Lebih terperinci, Arie Setiadi menjelaskan huntara yang sudah selesai di Kota Palu sebanyak 281 unit dimana 185 unit sudah dihuni. Di Kabupaten Donggala huntara yang sudah selesai sebanyak 153 unit dan sudah dihuni 85 unit. Sementara di Kabupaten Sigi dari 195 unit sudah dihuni 83 unit.
“Kementerian PUPR bersama BUMN Karya membangun huntara dilengkapi dapur umum, kamar mandi dan WC umum. Untuk penentuan penghuni huntara dilakukan oleh Pemerintah Daerah. Masa transisi dari tenda ke huntara merupakan tantangan karena penyediaan air dilakukan untuk memenuhi kebutuhan huntara dan warga yang masih ditenda,” jelas Arie.
Huntara yang dibangun berbentuk rumah besar terdiri dari 12 bilik yang dihuni satu keluarga.
Menurut Arie, untuk memenuhi kebutuhan air bersih disetiap Huntara dilakukan pemasangan sumur bor dan solar cell di beberapa dibeberapa titik, yakni di Petobo Utara dengan kedalaman 96 meter,m berkapasitas 6 liter/detik. Di Petobo Selatan, kedalaman 93 meter, berkapasitas 10 liter/detik. Lalu di Mpanu dengan kedalaman 80 meter berkapasitas 9 liter/detik.
Selanjutnya untuk pembangunan hunian tetap (huntap), Gubernur Sulteng telah menandatangani Surat Keputusan mengenai penetapan lokasinya yakni di Kota Palu seluas 360,93 Hektare, meliputi di Kelurahan Talise seluas 481,63 Hektare, Kelurahan Duyu seluas 41,65 Hektare, dan Kelurahan Pombewe seluas 362 Hektare.
Pembangunan huntap pada tahap awal dilakukan sebanyak 21.000 unit menggunakan teknologi rumah tahan gempa yakni Risha dengan biaya pembangunan Rp50 juta per unit.
“Namun perhitungan kontraktor biaya yang dibutuhkan Rp60 juta/unit. Kami masih melakukan exercise penghematan agar harganya bisa tetap Rp50 juta/unit. Semua huntap yang akan dibangun memenuhi standar bangunan tahan gempa,” kata Arie.
Saat ini desain kawasan huntap sudah ada termasuk mengakomodasi prasarana dan sarana umum juga disiapkan seperti akses jalan, listrik dan air. Dalam desain tersebut juga mengakomodir area yang diperuntukan bagi donatur yang ingin membantu pembangunan huntap. Rumah contoh Risha juga sudah dibangun di lokasi rencana relokasi.
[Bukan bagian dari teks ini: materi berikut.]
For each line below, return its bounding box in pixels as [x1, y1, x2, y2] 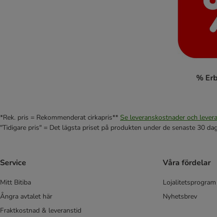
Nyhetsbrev [163, 191, 197, 201]
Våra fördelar [163, 157, 211, 168]
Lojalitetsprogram [163, 177, 216, 187]
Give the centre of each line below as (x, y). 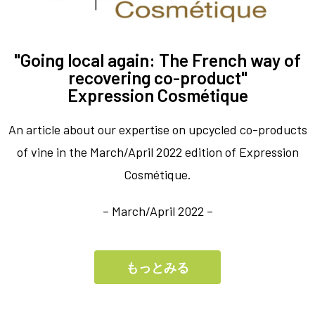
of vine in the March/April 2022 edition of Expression (157, 152)
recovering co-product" (157, 78)
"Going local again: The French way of (157, 60)
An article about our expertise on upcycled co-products (157, 130)
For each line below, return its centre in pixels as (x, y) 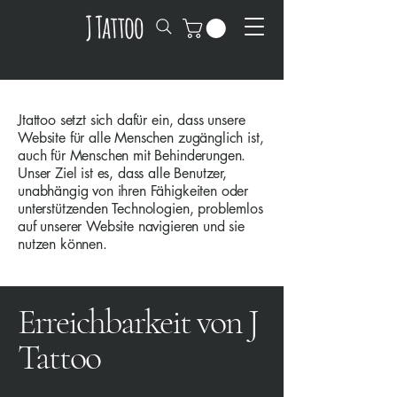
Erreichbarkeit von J (138, 322)
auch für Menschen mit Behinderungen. (132, 156)
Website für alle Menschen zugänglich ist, (141, 138)
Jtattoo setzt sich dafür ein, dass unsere (132, 121)
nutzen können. (62, 245)
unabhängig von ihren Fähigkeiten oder (133, 191)
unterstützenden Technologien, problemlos (140, 209)
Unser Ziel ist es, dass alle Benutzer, (122, 174)
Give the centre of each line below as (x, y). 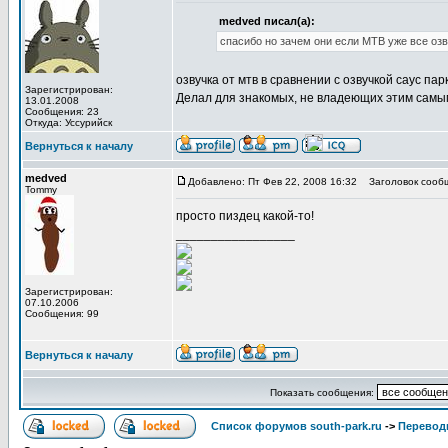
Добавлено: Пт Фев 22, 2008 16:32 (272, 181)
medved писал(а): (267, 21)
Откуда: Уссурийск (68, 122)
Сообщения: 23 (62, 111)
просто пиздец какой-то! (245, 216)
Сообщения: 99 (62, 313)
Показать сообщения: (323, 392)
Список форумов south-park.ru (296, 426)
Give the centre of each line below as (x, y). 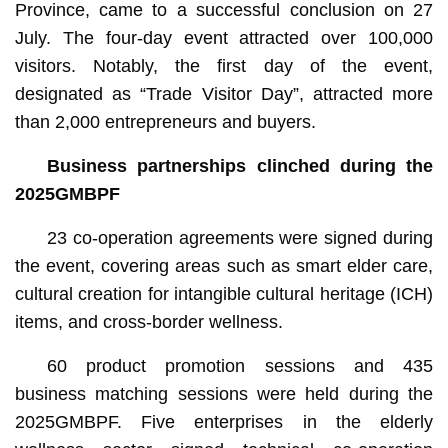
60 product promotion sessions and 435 (240, 365)
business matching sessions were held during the (224, 393)
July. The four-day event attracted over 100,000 (224, 37)
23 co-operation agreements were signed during (240, 237)
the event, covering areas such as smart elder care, (224, 265)
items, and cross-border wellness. (148, 321)
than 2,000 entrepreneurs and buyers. (165, 121)
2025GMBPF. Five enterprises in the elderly (224, 421)
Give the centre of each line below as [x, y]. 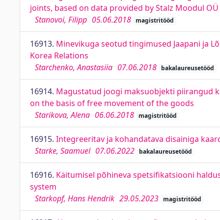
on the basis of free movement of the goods [112, 103]
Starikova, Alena [62, 115]
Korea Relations [59, 55]
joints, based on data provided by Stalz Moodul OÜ [124, 8]
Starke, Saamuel [63, 151]
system [43, 187]
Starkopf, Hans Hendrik [75, 198]
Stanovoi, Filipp [61, 20]
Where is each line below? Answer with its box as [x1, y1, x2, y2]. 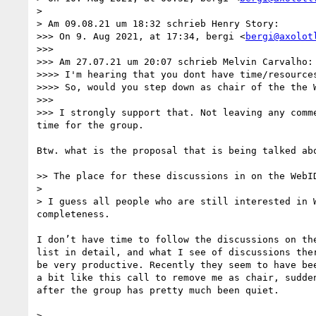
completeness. [37, 208, 110, 219]
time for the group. [37, 119, 144, 130]
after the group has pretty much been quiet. [37, 284, 279, 296]

Para penghuni huntara akan mendapatkan satu unit huntap dengan luas tanah 150 meter persegi (m2) dengan bangunan tipe 36.
“Huntap bukan merupakan ganti rugi namun bantuan dari Pemerintah. Konsepnya adalah rumah tumbuh. Kami juga tengah membahas usulan warga yang membutuhkan luasan rumah lebih besar karena jumlah anggota keluarganya. Sehingga diharapkan bisa dikerjakan dari awal pembangunan huntap,” kata Arie.
Menurut Arie, huntap juga diperuntukkan bagi warga yang rumahnya yang berada di jalur patahan Sesar Palukoro. Namun meski huntap nantinya rampung, menurut Arie tidak mudah untuk mengajak masyarakat pindah ke lokasi permukiman baru karena berbagai faktor seperti kedekatan dengan mata pencaharian maupun keluarga.